What do we measure with unequal or equal number of scale points? The midpoint problem and the left-right scale.
Heinrich-Heine-Universität Düsseldorf, Germany
According to the multitrait multimethod experiment, the 11-point produces the highest validity of left-right data (Kroh 2007). Although the unequal 11-point scale achieves better results, “„it will lead to both overestimates of the degree of opinionation in the population and the ordinality assumption that researchers typically invoke when analysing bipolar response scales” (Roberts & Smith 2014) remains without validation.

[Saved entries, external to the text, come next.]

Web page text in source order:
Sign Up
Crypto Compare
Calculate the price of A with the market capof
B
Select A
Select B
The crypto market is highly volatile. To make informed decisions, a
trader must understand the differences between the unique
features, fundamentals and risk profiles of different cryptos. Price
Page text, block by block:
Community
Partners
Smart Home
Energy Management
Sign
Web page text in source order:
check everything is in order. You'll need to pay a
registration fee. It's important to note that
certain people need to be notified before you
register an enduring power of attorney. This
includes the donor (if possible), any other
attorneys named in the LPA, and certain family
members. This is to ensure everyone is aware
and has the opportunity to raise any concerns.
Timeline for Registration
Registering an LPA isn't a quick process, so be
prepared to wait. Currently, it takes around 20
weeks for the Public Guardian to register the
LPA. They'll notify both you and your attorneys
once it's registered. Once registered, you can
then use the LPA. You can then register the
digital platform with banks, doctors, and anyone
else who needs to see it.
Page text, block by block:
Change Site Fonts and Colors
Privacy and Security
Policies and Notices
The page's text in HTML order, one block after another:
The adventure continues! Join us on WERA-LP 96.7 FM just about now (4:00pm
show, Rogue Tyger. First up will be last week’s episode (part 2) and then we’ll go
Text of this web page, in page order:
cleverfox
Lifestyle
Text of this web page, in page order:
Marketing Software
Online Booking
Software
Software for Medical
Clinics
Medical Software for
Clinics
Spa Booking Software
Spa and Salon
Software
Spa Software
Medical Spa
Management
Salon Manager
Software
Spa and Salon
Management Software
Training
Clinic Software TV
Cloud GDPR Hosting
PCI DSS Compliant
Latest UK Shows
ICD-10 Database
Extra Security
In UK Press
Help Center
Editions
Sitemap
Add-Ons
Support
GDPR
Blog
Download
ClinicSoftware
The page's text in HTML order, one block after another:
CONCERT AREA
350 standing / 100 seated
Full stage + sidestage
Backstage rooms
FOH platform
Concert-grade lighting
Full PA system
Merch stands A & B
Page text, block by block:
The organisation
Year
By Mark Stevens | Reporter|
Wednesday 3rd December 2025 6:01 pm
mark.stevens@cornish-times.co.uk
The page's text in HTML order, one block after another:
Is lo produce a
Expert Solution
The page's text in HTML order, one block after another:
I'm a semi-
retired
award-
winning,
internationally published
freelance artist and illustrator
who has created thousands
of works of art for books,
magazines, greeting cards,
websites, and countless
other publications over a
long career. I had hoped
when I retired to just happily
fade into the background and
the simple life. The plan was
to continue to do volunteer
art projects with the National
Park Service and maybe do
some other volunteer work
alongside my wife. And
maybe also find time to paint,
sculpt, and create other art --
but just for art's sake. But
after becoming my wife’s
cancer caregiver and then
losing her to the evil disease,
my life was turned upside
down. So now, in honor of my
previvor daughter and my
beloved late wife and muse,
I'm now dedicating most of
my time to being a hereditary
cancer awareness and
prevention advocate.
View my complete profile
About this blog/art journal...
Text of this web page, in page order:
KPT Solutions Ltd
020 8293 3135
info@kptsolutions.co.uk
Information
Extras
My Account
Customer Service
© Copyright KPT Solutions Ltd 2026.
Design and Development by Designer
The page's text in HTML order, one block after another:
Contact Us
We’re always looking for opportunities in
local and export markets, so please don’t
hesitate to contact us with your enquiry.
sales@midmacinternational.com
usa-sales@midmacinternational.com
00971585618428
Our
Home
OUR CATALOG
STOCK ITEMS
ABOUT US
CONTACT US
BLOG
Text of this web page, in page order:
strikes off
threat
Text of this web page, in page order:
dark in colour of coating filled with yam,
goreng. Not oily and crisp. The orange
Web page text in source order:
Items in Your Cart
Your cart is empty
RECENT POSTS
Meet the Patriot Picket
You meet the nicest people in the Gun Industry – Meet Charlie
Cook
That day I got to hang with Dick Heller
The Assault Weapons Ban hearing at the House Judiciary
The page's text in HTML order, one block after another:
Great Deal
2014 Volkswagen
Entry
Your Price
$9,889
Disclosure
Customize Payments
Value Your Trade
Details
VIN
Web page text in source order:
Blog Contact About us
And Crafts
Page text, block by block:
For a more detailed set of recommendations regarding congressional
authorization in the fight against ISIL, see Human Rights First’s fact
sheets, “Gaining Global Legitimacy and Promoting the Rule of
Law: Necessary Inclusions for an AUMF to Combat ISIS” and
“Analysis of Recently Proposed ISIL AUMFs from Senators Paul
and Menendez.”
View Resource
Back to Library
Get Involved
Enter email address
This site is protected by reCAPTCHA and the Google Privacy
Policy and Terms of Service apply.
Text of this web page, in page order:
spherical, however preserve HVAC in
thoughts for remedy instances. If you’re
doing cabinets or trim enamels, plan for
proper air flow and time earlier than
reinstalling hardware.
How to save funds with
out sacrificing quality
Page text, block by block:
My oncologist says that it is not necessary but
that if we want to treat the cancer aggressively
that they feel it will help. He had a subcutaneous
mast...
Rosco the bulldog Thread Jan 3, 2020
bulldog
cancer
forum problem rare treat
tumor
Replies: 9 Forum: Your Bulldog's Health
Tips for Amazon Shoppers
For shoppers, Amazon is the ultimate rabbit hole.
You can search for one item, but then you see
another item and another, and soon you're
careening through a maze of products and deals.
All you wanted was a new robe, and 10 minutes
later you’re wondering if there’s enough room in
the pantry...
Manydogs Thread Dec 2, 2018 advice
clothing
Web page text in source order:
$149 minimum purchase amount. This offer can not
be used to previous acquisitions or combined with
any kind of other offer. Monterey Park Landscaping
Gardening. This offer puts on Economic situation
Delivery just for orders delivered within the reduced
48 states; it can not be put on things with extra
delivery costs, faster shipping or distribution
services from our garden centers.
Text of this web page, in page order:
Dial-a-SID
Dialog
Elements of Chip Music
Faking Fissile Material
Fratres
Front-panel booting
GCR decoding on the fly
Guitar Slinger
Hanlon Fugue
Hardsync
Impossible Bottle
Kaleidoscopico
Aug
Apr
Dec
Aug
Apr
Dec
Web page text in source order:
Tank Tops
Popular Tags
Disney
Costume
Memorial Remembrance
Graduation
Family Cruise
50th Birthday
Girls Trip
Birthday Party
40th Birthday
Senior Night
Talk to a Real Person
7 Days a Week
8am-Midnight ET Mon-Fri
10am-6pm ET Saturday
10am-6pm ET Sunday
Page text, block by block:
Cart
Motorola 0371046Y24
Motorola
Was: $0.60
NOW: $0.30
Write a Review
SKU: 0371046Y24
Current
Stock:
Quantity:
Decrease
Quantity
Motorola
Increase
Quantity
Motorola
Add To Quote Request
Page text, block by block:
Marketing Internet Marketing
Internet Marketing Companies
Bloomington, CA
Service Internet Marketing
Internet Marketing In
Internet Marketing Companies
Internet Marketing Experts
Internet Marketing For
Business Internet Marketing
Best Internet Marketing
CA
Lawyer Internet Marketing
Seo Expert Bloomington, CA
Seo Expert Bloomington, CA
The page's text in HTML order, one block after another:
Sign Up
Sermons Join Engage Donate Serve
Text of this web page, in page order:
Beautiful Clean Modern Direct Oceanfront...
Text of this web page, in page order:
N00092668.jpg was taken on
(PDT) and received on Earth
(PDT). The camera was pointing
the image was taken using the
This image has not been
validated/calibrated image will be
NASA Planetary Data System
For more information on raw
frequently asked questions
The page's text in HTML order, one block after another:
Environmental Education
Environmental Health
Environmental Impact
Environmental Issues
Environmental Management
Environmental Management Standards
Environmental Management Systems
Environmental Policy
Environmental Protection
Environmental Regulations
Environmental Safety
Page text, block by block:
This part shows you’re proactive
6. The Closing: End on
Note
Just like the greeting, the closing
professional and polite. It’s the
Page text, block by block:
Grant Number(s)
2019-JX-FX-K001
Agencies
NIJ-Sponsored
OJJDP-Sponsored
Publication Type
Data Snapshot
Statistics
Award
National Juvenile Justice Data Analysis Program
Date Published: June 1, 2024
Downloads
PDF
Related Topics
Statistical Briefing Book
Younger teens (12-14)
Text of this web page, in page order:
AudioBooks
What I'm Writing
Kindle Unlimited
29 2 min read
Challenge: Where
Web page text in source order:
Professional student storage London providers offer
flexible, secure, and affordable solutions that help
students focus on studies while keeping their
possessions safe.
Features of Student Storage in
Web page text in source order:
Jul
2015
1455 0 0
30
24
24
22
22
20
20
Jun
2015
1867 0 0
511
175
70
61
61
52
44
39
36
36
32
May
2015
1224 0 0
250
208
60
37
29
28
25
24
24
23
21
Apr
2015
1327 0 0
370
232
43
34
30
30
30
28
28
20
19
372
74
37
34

In this paper, we used in an population survey a category follow-up probe administered to respondent who initially select point 5 (metric center) in the 9-point and who select point 5 (imagined center) in the 10- point left-right scale, to determine whether they selected this alternative in order to indicate distinct opinion, or to indicate that they do not have an opinion on the issue (position). According to the midpoint problem the question comes up, do equal or unequal scale work better? On the one hand, there is evidence that the midpoint encourage people without information (indifference) to admit it. On the other hand, offering or excluding the midpoint option doesn’t substantially influences results.
We find in our CATI survey – conducted in 2016 – the vast majority of responses turn out to be what they initially selected. About every fourth reallocate the responses (e.g. no answer, d.k). About every third can be assigned on the LR-Scale. The respondents remaining in the center (may be genuine neutral or endorsement of the status quo) is moderate. Against this background, a different approach – may be a multistage measure (?) – should be taken into consideration.